Which is partly where Jorge and other chefs step in. Quintonil is one of the best restaurants in Mexico and sits at number 21 on Latin America’s 50 Best Restaurants List. By building a relationship with local farmers and restaurants, the community, especially younger members, start to see the instant effects their produce can have. As Jorge says: “These guys are some of our most important suppliers…without these kind of products then restaurants like mine, that focus on deliciousness, could not exist.”
This delicious comes from dishes succh chiapas cheese, red tomatoes and huazontles - a Mexican plant that has a similar quality to a tiny spinach. Vibrant scallop ceviche with a wonderfully tart sauce made using cactus. Escolar fish served with a moorish burnt pineapple, and stewed beef tongue served with mole so rich it feels like a red wine glaze. All of it paired with an extensive sprinkling of traditional Mexican herb varieties which grown by farmers at the chinampas.
As Antonio is more than happy to point out: “It’s working…the message to the farmers is that you can do great stuff for these great restaurants and be very proud that they’re buying their produce from us. Now we’re building clubs for people to order ingredients and have them delivered directly to their door. They’re getting their pride back, they know there’s a way to grow stuff that people admire, we’re bringing schools and organisations to see them - they’re happy about it. We’re also on our way to organising a farmer’s market that will sit in the city.”
The place is beautiful, still waters and floating gardens peacefully breeze by, it’s impossible to imagine that just 45 minutes by car sits the smoggy air of Mexico City. Jorge wants to highlight this, connect his kitchen in the heart of the city with the energy of this land. He says wants to tell his customers about their work and have the opportunity directly with the farmers about new ingredients and techniques.

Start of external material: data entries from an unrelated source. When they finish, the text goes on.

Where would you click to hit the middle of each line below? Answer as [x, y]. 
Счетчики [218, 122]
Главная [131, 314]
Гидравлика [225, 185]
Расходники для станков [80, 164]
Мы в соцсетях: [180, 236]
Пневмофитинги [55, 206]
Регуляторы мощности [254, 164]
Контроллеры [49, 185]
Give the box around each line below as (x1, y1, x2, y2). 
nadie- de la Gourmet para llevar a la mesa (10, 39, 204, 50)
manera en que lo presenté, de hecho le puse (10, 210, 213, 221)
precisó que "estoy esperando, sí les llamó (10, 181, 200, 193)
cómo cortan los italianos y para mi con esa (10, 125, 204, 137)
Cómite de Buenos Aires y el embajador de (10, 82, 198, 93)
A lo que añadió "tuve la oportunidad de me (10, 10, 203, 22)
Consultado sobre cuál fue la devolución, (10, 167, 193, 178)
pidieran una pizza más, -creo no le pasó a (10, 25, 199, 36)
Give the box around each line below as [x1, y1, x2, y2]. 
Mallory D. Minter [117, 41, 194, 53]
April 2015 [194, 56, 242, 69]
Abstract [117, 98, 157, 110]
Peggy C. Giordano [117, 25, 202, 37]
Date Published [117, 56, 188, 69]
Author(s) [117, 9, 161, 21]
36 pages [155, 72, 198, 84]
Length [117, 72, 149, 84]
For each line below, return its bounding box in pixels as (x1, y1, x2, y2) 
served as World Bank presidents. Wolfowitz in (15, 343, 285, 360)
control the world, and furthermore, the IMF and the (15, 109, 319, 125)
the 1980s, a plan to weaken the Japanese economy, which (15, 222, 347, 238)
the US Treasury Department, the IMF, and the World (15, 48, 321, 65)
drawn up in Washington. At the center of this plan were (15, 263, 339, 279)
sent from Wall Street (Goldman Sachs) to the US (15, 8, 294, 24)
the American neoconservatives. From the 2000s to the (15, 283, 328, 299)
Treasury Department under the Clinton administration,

As we begin to explore the rich array of ingredients on the first of many small islands - radishes, beans, leafy greens, carrots and an entire army of herbs - the unlikely duo of chef and financial consultant explain the idea further. “We have the support of the national university and we’re getting better everyday in things like bio-filtering and regenerating the land. These guys can be a little adverse to it, they like to do things in their ways and to them we are foreigners. This is a very close community - just for them to open up and trust us took around a year and a half.”
Murad says that any new technique or ingredients, even new strains of the same ingredient, would first have to be grown successfully on their own island before the locals would adopt it. “They like technology, they like things that help them but it has to be very practical - we can’t afford any theory - only things they can apply and watch work almost immediately.”
One of these ideas has been the introduction of bio-filters on some of the chinampas. Thanks to new techniques the farmers are now “purifying water around each island with special seaweeds and soils,” says Murad. A sustainable way to hopefully help fight off some of the increasing levels of water pollution around the islands - they want to build a bio-filter around each one.
We spend the next hour of sunrise hopping on and off our small boat from chinampa to chinampa, tasting ingredients and enjoying the peacefulness of the water, Jorge is constantly reminding me that this is not all about him and Antonio teaching farmers: “We learn so much more from them than they do from us. We’re just showing them to get better at what they already do, they’ve been growing without us for generations,” and, as he encourages me to taste just how good they are with a fresh handful of dew speckled herbs, I’m reminded once again that the best things with food really do happen in the morning.